Data from GfK (Gesellschaft für Konsumforschung, or Society for Consumer Research), the Nuremberg-based market research company, are about the closest thing we have to real-time, relevant data for any major source market. And if the latest sales numbers from GfK are any indication of where the market is going, the tour and travel industry can look forward to a modest but certain increase in business from Germany, which is the largest source market for inbound international visitor traffic from Continental Europe.
Before 2018 ended, retail travel sales figures from Germany’s travel agencies and OTAs—they are based on GfK’s analysis of 2,000 representative travel agencies, OTAs and tour operator websites—the sales figures for November came out, and they showed the following:
GfK figures for German holiday sales in November
Image: GfK
—Sales by German travel agencies and OTAs in November could not keep up with the previous year (2017). During the month, overall sales for winter 2018/19 dropped by 1 percent and for next summer by 2 percent, compared to 2017.
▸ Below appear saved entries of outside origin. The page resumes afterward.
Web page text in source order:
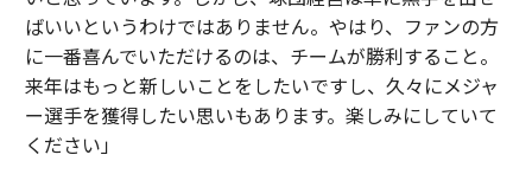
ばいいというわけではありません。やはり、ファンの方
に一番喜んでいただけるのは、チームが勝利すること。
来年はもっと新しいことをしたいですし、久々にメジャ
ー選手を獲得したい思いもあります。楽しみにしていて
ください」

—Even so, the German travel trade weekly FVW reported, the current winter season and next summer were still showing solid growth of 7 percent and 5 percent, respectively, after good early bookings over the last few months. For example, German consumers had already spent about €3.8 billion ($4.35 billion) on winter holidays, mostly for trips in November and December, GfK pointed out.
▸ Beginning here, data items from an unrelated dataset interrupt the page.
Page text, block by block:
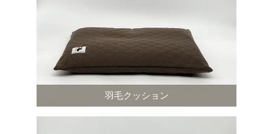
羽毛クッション
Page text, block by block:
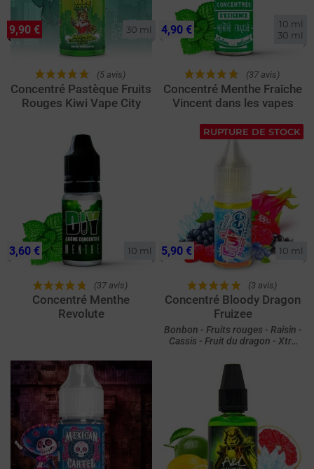
30 ml
(5 avis)
Concentré Pastèque Fruits
Rouges Kiwi Vape City
9,90 €
10 ml
30 ml
(37 avis)
Concentré Menthe Fraîche
Vincent dans les vapes
4,90 €
10 ml
(37 avis)
Concentré Menthe
Revolute
3,60 €
RUPTURE DE STOCK
10 ml
(3 avis)
Concentré Bloody Dragon
Fruizee
Bonbon - Fruits rouges - Raisin -
Cassis - Fruit du dragon - Xtra
5,90 €
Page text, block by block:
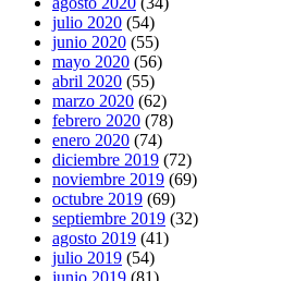
julio 2020 (54)
junio 2020 (55)
mayo 2020 (56)
abril 2020 (55)
marzo 2020 (62)
febrero 2020 (78)
enero 2020 (74)
diciembre 2019 (72)
noviembre 2019 (69)
octubre 2019 (69)
septiembre 2019 (32)
agosto 2019 (41)
julio 2019 (54)
junio 2019 (81)
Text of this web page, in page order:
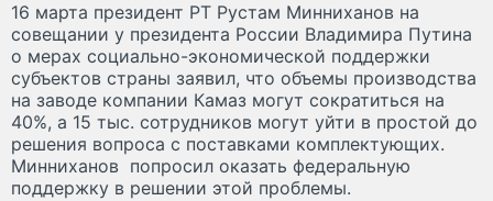
16 марта президент РТ Рустам Минниханов на
совещании у президента России Владимира Путина
о мерах социально-экономической поддержки
субъектов страны заявил, что объемы производства
на заводе компании Камаз могут сократиться на
40%, а 15 тыс. сотрудников могут уйти в простой до
решения вопроса с поставками комплектующих.
Минниханов попросил оказать федеральную
поддержку в решении этой проблемы.

—More than half (57 percent) of the November sales revenues were for summer 2019 holidays, with June proving a very strong month: revenues up by nearly 18 percent. In fact, all months except for May showed growth compared to the same time last year.
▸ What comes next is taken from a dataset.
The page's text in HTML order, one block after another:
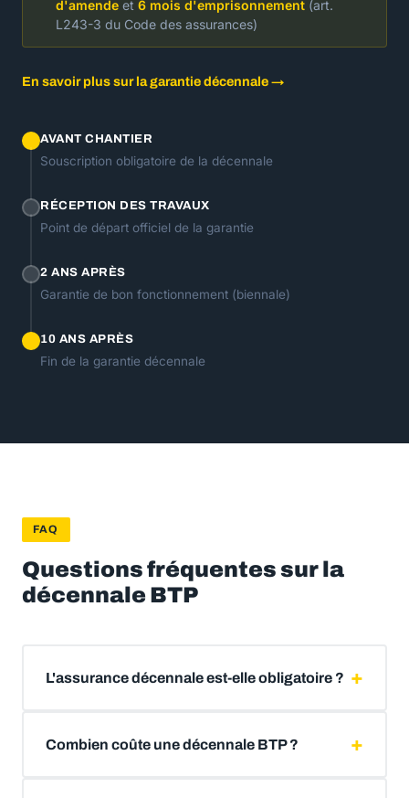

—FVW reported that the upbeat outlook for 2019 has been reinforced by new figures from the German Tourism Industry Association (BTW). Germans traveled for leisure purposes on 1.7 billion days thus far in 2018, which was 1.8 percent more than 2017, according to the organization, which relies on GfK consumer spending surveys.
—Against this background and with stable macro-economic conditions, the BTW predicted another good year for German leisure travel in 2019, with a similar growth rate of about 1.7 percent in terms of the number of days spent on leisure travel, ranging from day-trips and short breaks to long holidays.
The GfK analysis seems to sync with what the most recent forecast from the U.S. Department of Commerce’s National Travel and Tourism Office had to say about the outlook for Germany, projecting that visitation from the market will increase 2 percent in 2019.
Said BTW President Michael Frenzel, “We are looking ahead very confidently to the 2019 travel year.”